Creating a random integer from a range

the accepted answer offers the following formula for generating a random integer between given min and max , with min and max included in the range:

 output = min + (rand() % (int)(max - min + 1)) 

But it also says that

It is still slightly biased towards lower numbers ... It is also possible to extend it so that it removes the bias.

But this does not explain why it is biased towards lower numbers or how to eliminate bias. So, the question arises: is this the most optimal approach to generating a random integer within the (signed) range, without relying on any fantasy, just the rand() function, and if it is optimal, how to remove the offset

EDIT:

I just tested the while -loop algorithm suggested by @Joey against floating point extrapolation:

 static const double s_invRandMax = 1.0/((double)RAND_MAX + 1.0); return min + (int)(((double)(max + 1 - min))*rand()*s_invRandMax); 

to see how evenly "balls" "fall" and are distributed between several "buckets", one test for extrapolating from a floating point and another for the while -loop algorithm. But the results were different depending on the number of “balls” (and “buckets”), so I could not easily choose a winner. Working code can be found on this Ideone page . For example, with 10 buckets and 100 balls, the maximum deviation from the ideal probability among the buckets is less for floating point extrapolation than for the while -loop algorithm (0.04 and 0.05, respectively), but with 1000 balls the maximum deviation while -loop algorithm is less (0.024 and 0.011), and with 10000 balls, floating point extrapolation improves again (0.0034 and 0.0053), etc. without significant consistency. Thinking about the possibility that none of the algorithms will consistently create a homogeneous distribution better than that of the other algorithm makes me tend to extrapolate with a floating point, because it works faster than the while -loop algorithm. So is it good to choose a floating point extrapolation algorithm or are my tests / conclusions not entirely correct?

+11
c ++ c random uniform
Aug 01 '12 at 12:05
source share
4 answers

The problem arises when the number of outputs of the random number generator (RAND_MAX + 1) is not evenly divided by the desired range (max-min + 1). Since there will be a sequential mapping from a random number to an output, some outputs will be displayed in more random numbers than others. This is regardless of how the comparison is performed - you can use the module, division, conversion to a floating point, no matter what kind of voodoo you can come up with, the main problem remains.

The magnitude of the problem is very small, and undemanding applications can usually go away, ignoring it. The smaller the range and the larger RAND_MAX, the less pronounced the effect will be.

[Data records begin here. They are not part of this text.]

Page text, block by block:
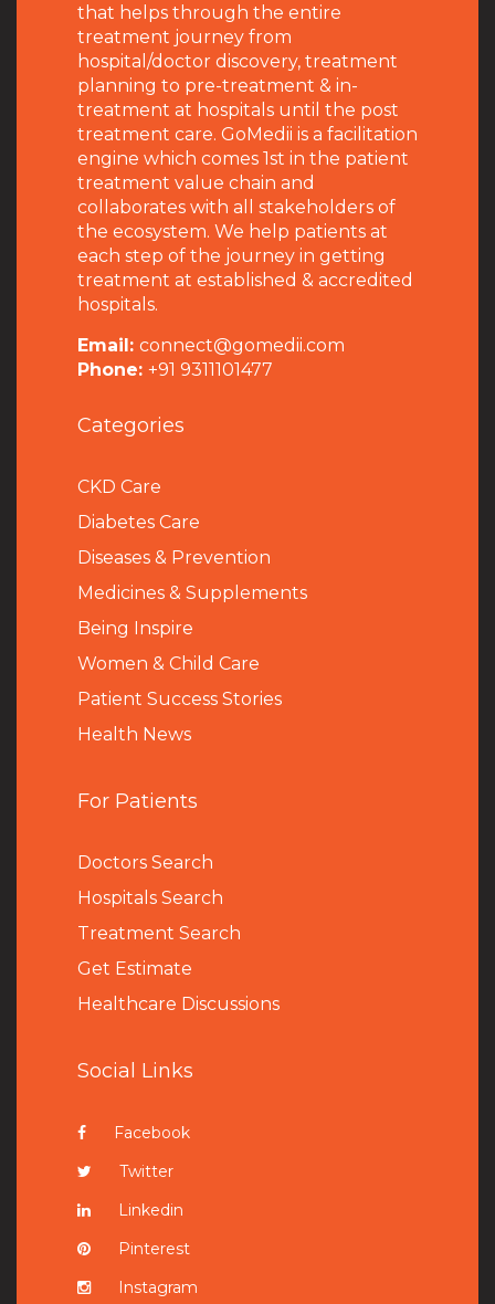
that helps through the entire
treatment journey from
hospital/doctor discovery, treatment
planning to pre-treatment & in-
treatment at hospitals until the post
treatment care. GoMedii is a facilitation
engine which comes 1st in the patient
treatment value chain and
collaborates with all stakeholders of
the ecosystem. We help patients at
each step of the journey in getting
treatment at established & accredited
hospitals.
Email: connect@gomedii.com
Phone: +91 9311101477
Categories
CKD Care
Diabetes Care
Diseases & Prevention
Medicines & Supplements
Being Inspire
Women & Child Care
Patient Success Stories
Health News
For Patients
Doctors Search
Hospitals Search
Treatment Search
Get Estimate
Healthcare Discussions
Social Links
Facebook
Twitter
Linkedin
Pinterest
Instagram
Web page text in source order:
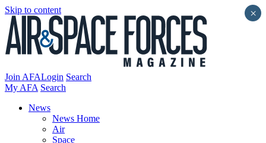
Skip to content
Join AFALogin Search
My AFA Search
News
News Home
Air
Space
×
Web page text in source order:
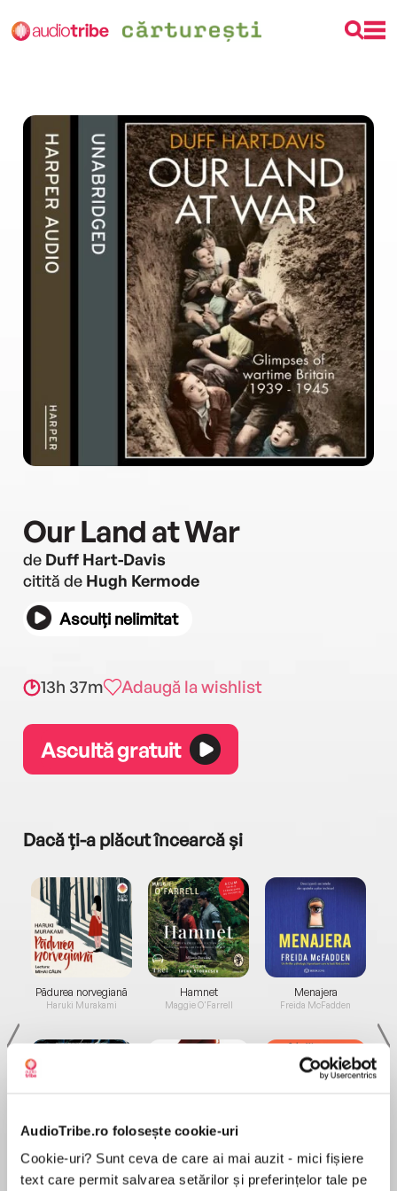
AudioTribe.ro folosește cookie-uri
Cookie-uri? Sunt ceva de care ai mai auzit - mici fișiere
text care permit salvarea setărilor și preferințelor tale pe
Our Land at War
de Duff Hart-Davis
citită de Hugh Kermode
Asculți nelimitat
13h 37m Adaugă la wishlist
Ascultă gratuit
Dacă ți-a plăcut încearcă și
Pădurea norvegiană
Haruki Murakami
Elita de Argint (Elita
de...
Hamnet
Maggie O'Farrell
Diavolul se îmbracă de
la...
Menajera
Freida McFadden
Migdală
Sohn Won-pyung
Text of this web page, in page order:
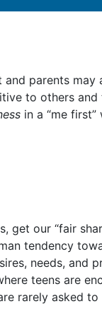
parents
to others
in a “me first”
get our “fair
tendency
needs, and
teens are
rarely asked

I took your sample program and slightly modified it. First, I created a special version of rand that has only a range of 0-255 to better demonstrate the effect. I made some settings for rangeRandomAlg2 . Finally, I changed the number of “balls” to 1,000,000 to improve consistency. You can see the results here: http://ideone.com/4P4HY

Note that the floating point version creates two tightly grouped probabilities, around 0.101 or 0.097, there is nothing between them. This is bias in action.

I think that calling this "Java algorithm" is a bit misleading - I'm sure it is much older than Java.

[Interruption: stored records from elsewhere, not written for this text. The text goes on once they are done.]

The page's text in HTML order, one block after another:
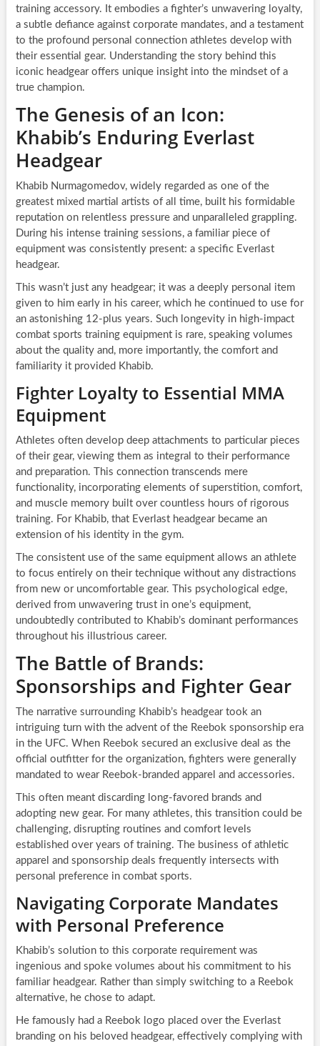
training accessory. It embodies a fighter’s unwavering loyalty,
a subtle defiance against corporate mandates, and a testament
to the profound personal connection athletes develop with
their essential gear. Understanding the story behind this
iconic headgear offers unique insight into the mindset of a
true champion.
The Genesis of an Icon:
Khabib’s Enduring Everlast
Headgear
Khabib Nurmagomedov, widely regarded as one of the
greatest mixed martial artists of all time, built his formidable
reputation on relentless pressure and unparalleled grappling.
During his intense training sessions, a familiar piece of
equipment was consistently present: a specific Everlast
headgear.
This wasn’t just any headgear; it was a deeply personal item
given to him early in his career, which he continued to use for
an astonishing 12-plus years. Such longevity in high-impact
combat sports training equipment is rare, speaking volumes
about the quality and, more importantly, the comfort and
familiarity it provided Khabib.
Fighter Loyalty to Essential MMA
Equipment
Athletes often develop deep attachments to particular pieces
of their gear, viewing them as integral to their performance
and preparation. This connection transcends mere
functionality, incorporating elements of superstition, comfort,
and muscle memory built over countless hours of rigorous
training. For Khabib, that Everlast headgear became an
extension of his identity in the gym.
The consistent use of the same equipment allows an athlete
to focus entirely on their technique without any distractions
from new or uncomfortable gear. This psychological edge,
derived from unwavering trust in one’s equipment,
undoubtedly contributed to Khabib’s dominant performances
throughout his illustrious career.
The Battle of Brands:
Sponsorships and Fighter Gear
The narrative surrounding Khabib’s headgear took an
intriguing turn with the advent of the Reebok sponsorship era
in the UFC. When Reebok secured an exclusive deal as the
official outfitter for the organization, fighters were generally
mandated to wear Reebok-branded apparel and accessories.
This often meant discarding long-favored brands and
adopting new gear. For many athletes, this transition could be
challenging, disrupting routines and comfort levels
established over years of training. The business of athletic
apparel and sponsorship deals frequently intersects with
personal preference in combat sports.
Navigating Corporate Mandates
with Personal Preference
Khabib’s solution to this corporate requirement was
ingenious and spoke volumes about his commitment to his
familiar headgear. Rather than simply switching to a Reebok
alternative, he chose to adapt.
He famously had a Reebok logo placed over the Everlast
branding on his beloved headgear, effectively complying with
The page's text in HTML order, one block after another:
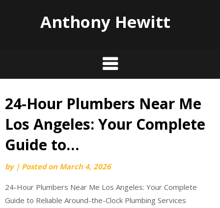
Anthony Hewitt
Skip
content
24-Hour Plumbers Near Me
Los Angeles: Your Complete
Guide to…
by | Posted on March 4, 2026
24-Hour Plumbers Near Me Los Angeles: Your Complete
Guide to Reliable Around-the-Clock Plumbing Services

 int rangeRandomAlg2 (int min, int max) { int n = max - min + 1; int remainder = RAND_MAX % n; int x; do { x = rand(); } while (x >= RAND_MAX - remainder); return min + x % n; } 
+9
Aug 01 2018-12-12T00:
source share

The problem is that you are doing the modulo operation. This is not a problem if RAND_MAX will evenly share your module, but usually it is not. As a very far-fetched example, suppose RAND_MAX is 11 and your module is 3. You will get the following possible random numbers and the following leftovers:

 0 1 2 3 4 5 6 7 8 9 10 0 1 2 0 1 2 0 1 2 0 1 

As you can see, 0 and 1 are slightly more likely than 2.

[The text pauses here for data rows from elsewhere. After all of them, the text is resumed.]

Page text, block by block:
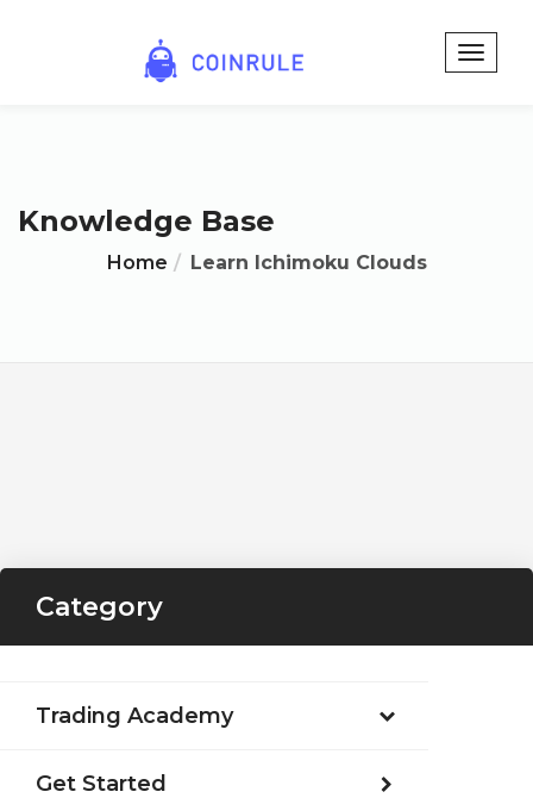
Knowledge Base
Home Learn Ichimoku Clouds
Category
Trading Academy
Get Started
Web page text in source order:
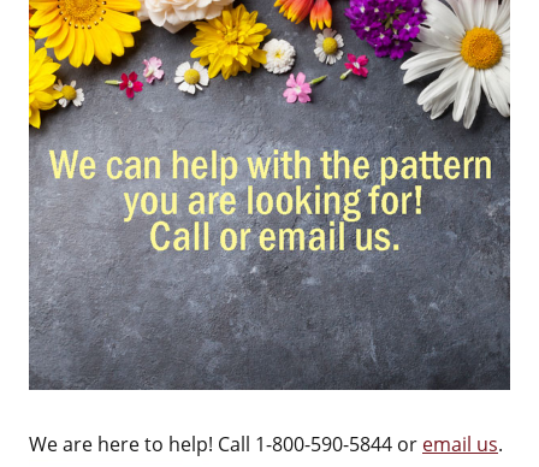
We are here to help! Call 1-800-590-5844 or email us.
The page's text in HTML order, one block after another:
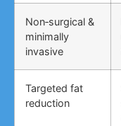
Non‑surgical &
minimally
invasive
Targeted fat
reduction
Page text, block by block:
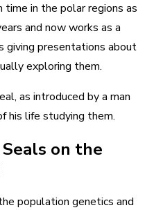
time in the polar regions as
and now works as a
giving presentations about
exploring them.
as introduced by a man
his life studying them.
on the
population genetics and

One of the solutions to this problem is to select a reject: by prohibiting the numbers 9 and 10 above, you can cause the resulting distribution to be uniform. The hard part is figuring out how to do it effectively. A very good example (the one that took me two days to understand why it works) can be found in Java java.util.Random.nextInt(int) .

The reason the Java algorithm is a bit complicated is because they avoid slow operations such as multiplication and division for validation. If you care, you can also do it naively:

 int n = (int)(max - min + 1); int remainder = RAND_MAX % n; int x, output; do { x = rand(); output = x % n; } while (x >= RAND_MAX - remainder); return min + output; 

EDIT: Fixed fencepost error in the above code, now it works as it should. I also created a small trial program (C #; taking a single PRNG for numbers from 0 to 15 and building a PRNG for numbers from 0 to 6 from it in various ways):

 using System; class Rand { static Random r = new Random(); static int Rand16() { return r.Next(16); } static int Rand7Naive() { return Rand16() % 7; } static int Rand7Float() { return (int)(Rand16() / 16.0 * 7); } // corrected static int Rand7RejectionNaive() { int n = 7, remainder = 16 % n, x, output; do { x = Rand16(); output = x % n; } while (x >= 16 - remainder); return output; } // adapted to fit the constraints of this example static int Rand7RejectionJava() { int n = 7, x, output; do { x = Rand16(); output = x % n; } while (x - output + 6 > 15); return output; } static void Test(Func<int> rand, string name) { var buckets = new int[7]; for (int i = 0; i < 10000000; i++) buckets[rand()]++; Console.WriteLine(name); for (int i = 0; i < 7; i++) Console.WriteLine("{0}\t{1}", i, buckets[i]); } static void Main() { Test(Rand7Naive, "Rand7Naive"); Test(Rand7Float, "Rand7Float"); Test(Rand7RejectionNaive, "Rand7RejectionNaive"); } } 

The result is as follows (paste into Excel and add conditional coloring of the cells, so that the differences are more obvious):

enter image description here

Now that I have corrected my mistake in the rejected sample, it works as it should (before it moves to 0). As you can see, the float method is not perfect at all, it just distributes the offset numbers differently.

+14
Aug 01 2018-12-12T00:
source share

It is easy to see why this algorithm creates a biased sample. Suppose your rand() function returns homogeneous integers from the set {0, 1, 2, 3, 4} . If I want to use this to generate a random bit 0 or 1 , I would say rand() % 2 . A lot of {0, 2, 4} gives me 0 , and a set of {1, 3} gives me 1 - it's so clear that I tried 0 with 60% and 1 with 40% likelihood, uneven at all!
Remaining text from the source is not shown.